Taking First order conditions with respect to q_1 and q_2:

\frac{\partial (1+10q_1+10+0.5q_2^2+2q_2+5+(10-q_1-q_2)^2)}{\partial q_1}=0\\ 10-2(10-q_1-q_2) =0\\ q_1+q_2=5\cdots(1)\\\\ \frac{\partial (1+10q_1+10+0.5q_2^2+2q_2+5+(10-q_1-q_2)^2)}{\partial q_2}=0\\ q_2+2-2(10-q_1-q_2)=0\\ \implies 2q_1+3q_2=18\cdots(2)

Solving equation 1 and 2 gives:

q_2=8, q_1=-3, q_3=10-8+3=5

Also by second order conditions, we can see that hessian is positive definite, hence the quantities found does minimize the cost functions.

But producing negative quantities is not feasible. So producing 0 from plant 1 is optimal.

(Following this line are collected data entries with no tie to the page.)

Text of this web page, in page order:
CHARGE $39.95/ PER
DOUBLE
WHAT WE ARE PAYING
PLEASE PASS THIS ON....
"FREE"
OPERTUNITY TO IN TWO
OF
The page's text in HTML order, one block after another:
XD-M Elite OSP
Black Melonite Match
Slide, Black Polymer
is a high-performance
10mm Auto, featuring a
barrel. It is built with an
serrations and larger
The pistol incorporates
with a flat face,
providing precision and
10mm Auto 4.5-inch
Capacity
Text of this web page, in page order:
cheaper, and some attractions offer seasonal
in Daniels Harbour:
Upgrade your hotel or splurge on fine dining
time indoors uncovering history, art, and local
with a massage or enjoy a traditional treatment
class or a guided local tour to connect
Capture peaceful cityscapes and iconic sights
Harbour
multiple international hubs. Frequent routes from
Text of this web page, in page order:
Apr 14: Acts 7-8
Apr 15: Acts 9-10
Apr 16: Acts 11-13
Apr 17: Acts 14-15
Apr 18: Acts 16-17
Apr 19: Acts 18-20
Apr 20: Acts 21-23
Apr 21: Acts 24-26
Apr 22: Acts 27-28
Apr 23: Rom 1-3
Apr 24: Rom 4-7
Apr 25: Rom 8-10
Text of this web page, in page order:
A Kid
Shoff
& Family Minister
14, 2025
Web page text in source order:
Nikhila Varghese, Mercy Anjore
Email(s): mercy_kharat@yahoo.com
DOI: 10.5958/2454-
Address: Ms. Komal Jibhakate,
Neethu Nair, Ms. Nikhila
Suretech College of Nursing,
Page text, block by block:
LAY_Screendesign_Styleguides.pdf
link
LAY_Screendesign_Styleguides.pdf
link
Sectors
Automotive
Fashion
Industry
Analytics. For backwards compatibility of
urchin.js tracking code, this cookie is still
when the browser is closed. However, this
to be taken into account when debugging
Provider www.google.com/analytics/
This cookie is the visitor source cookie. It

Now to keep the production at 10 tons a day, let us compare the cost of producing one unit at plant 2 and plant 3:

cost of producing 1 unit at plant 2=10+0.5+2=12.5 units

cost of producing 1 unit at plant 3=5+1=6 units

Thus production at plant 3 is cheaper.

So we eliminate the extra production from plant 2.

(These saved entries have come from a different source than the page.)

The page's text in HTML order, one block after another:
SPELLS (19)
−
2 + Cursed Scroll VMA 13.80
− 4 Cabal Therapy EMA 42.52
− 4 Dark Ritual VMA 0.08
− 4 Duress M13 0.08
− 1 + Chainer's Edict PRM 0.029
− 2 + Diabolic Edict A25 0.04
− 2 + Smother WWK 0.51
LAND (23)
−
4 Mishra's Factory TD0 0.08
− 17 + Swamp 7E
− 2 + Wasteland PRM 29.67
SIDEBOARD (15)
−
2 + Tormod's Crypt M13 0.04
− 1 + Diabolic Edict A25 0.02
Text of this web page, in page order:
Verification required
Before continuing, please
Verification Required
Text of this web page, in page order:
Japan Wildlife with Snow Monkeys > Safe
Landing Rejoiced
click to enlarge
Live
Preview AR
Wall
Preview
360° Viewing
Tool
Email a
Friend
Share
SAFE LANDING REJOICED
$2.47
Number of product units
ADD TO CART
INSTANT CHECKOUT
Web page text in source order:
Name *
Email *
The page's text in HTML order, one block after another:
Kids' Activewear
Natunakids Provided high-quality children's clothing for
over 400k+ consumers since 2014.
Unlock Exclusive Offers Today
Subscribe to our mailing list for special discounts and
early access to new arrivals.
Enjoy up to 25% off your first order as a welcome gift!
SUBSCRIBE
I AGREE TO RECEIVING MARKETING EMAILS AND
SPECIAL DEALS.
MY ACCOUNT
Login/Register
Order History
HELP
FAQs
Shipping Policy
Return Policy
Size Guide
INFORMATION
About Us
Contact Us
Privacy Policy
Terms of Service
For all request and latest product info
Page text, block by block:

Thus plant 1 produces 0, plant 2 produces 5 tons and plant 3 produces 5 tons a day.

b) Profits from current production are -8. The firm needs to produce more in order to increase the revenue generted while keeping the cost minimal.

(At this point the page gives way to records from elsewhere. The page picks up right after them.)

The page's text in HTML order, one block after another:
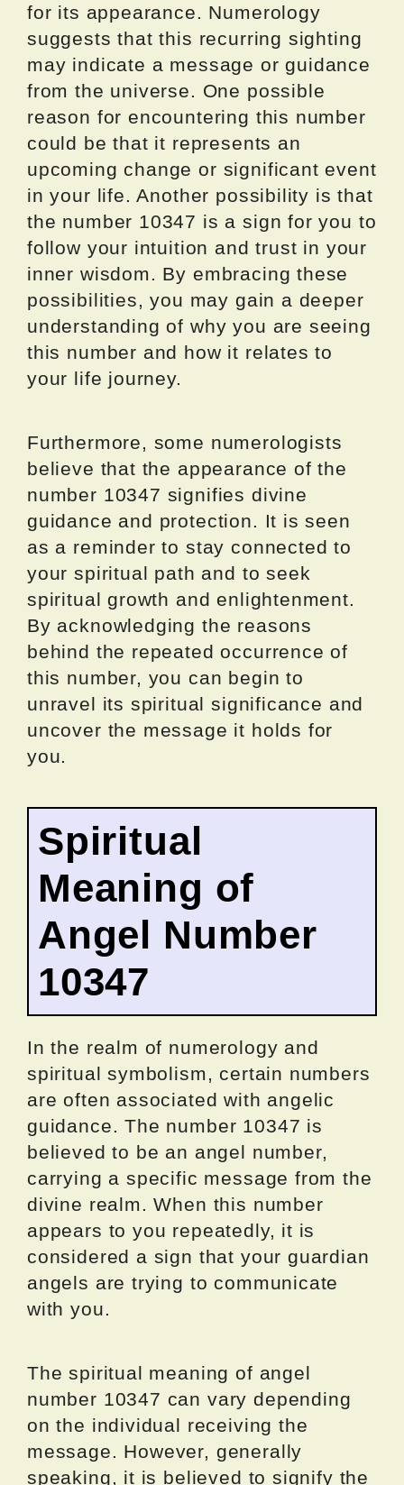
for its appearance. Numerology
suggests that this recurring sighting
may indicate a message or guidance
from the universe. One possible
reason for encountering this number
could be that it represents an
upcoming change or significant event
in your life. Another possibility is that
the number 10347 is a sign for you to
follow your intuition and trust in your
inner wisdom. By embracing these
possibilities, you may gain a deeper
understanding of why you are seeing
this number and how it relates to
your life journey.
Furthermore, some numerologists
believe that the appearance of the
number 10347 signifies divine
guidance and protection. It is seen
as a reminder to stay connected to
your spiritual path and to seek
spiritual growth and enlightenment.
By acknowledging the reasons
behind the repeated occurrence of
this number, you can begin to
unravel its spiritual significance and
uncover the message it holds for
you.
Spiritual
Meaning of
Angel Number
10347
In the realm of numerology and
spiritual symbolism, certain numbers
are often associated with angelic
guidance. The number 10347 is
believed to be an angel number,
carrying a specific message from the
divine realm. When this number
appears to you repeatedly, it is
considered a sign that your guardian
angels are trying to communicate
with you.
The spiritual meaning of angel
number 10347 can vary depending
on the individual receiving the
message. However, generally
speaking, it is believed to signify the
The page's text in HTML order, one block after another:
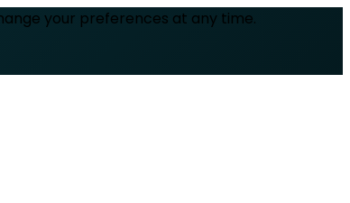
your preferences at any time.
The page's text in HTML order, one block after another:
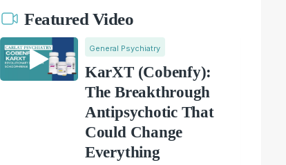
Featured Video
General Psychiatry
KarXT (Cobenfy):
The Breakthrough
Antipsychotic That
Could Change
Everything
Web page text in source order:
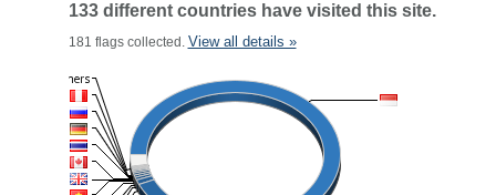
133 different countries have visited this site.
181 flags collected. View all details »
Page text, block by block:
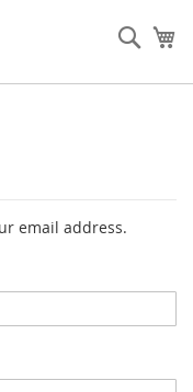
email address.
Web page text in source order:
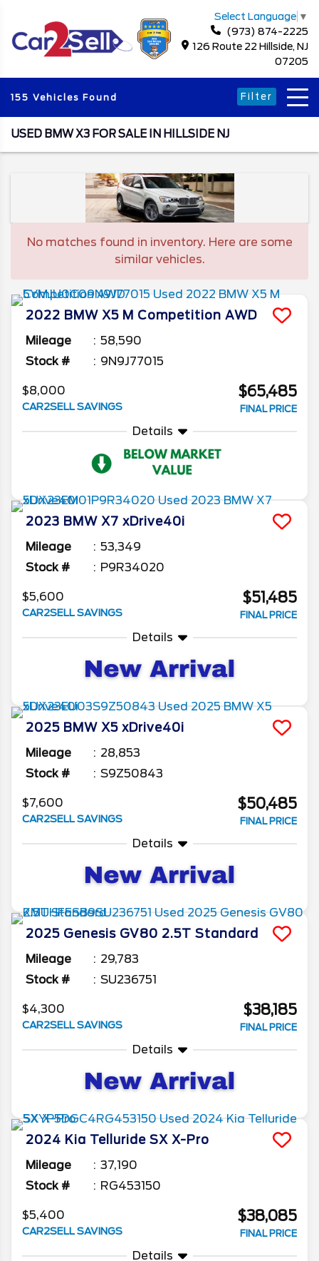
Select Language ▼
(973) 874-2225
126 Route 22 Hillside, NJ
07205
155 Vehicles Found Filter
USED BMW X3 FOR SALE IN HILLSIDE NJ
No matches found in inventory. Here are some
similar vehicles.
2022 BMW X5 M Competition AWD
Mileage
58,590
Stock #
9N9J77015
$8,000
CAR2SELL SAVINGS
$65,485
FINAL PRICE
Details
2023 BMW X7 xDrive40i
Mileage
53,349
Stock #
P9R34020
$5,600
CAR2SELL SAVINGS
$51,485
FINAL PRICE
Details
2025 BMW X5 xDrive40i
Mileage
28,853
Stock #
S9Z50843
$7,600
CAR2SELL SAVINGS
$50,485
FINAL PRICE
Details
2025 Genesis GV80 2.5T Standard
Mileage
29,783
Stock #
SU236751
$4,300
CAR2SELL SAVINGS
$38,185
FINAL PRICE
Details
2024 Kia Telluride SX X-Pro
Mileage
37,190
Stock #
RG453150
$5,400
CAR2SELL SAVINGS
$38,085
FINAL PRICE
Details
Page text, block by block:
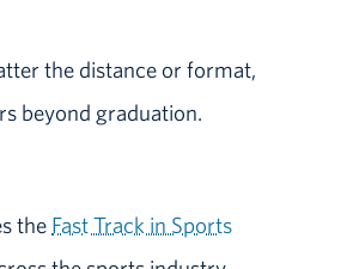
the distance or format,
beyond graduation.
the Fast Track in Sports

Now we need to eliminate the condition that q1+q2+q3=10. With the eliminated condition, the new firm problem is :

\underset{q_1,q_2,q_3}{max}\pi(q_1,q_2,q_3)=\ 6*(q_1+q_2+q_3)-1-10q_1-10-0.5q_2^2-2q_2-5-q_3^2\\\\ \text{F.O.C }\\\\ \frac{\partial \pi(q_1,q_2,q_3)}{\partial q_1}=0\\\implies 6-10=0 \text{ (no solution) }\\\\ \frac{\partial \pi(q_1,q_2,q_3)}{\partial q_2}=0\\\implies 6-q_2-2=0 \\\implies q_2=4 \\\\\frac{\partial \pi(q_1,q_2,q_3)}{\partial q_3}=0\\\implies 6-2q_3=0 \\\implies q_3=3

checking S.O.C will show that these are indeed the maximizing outcomes.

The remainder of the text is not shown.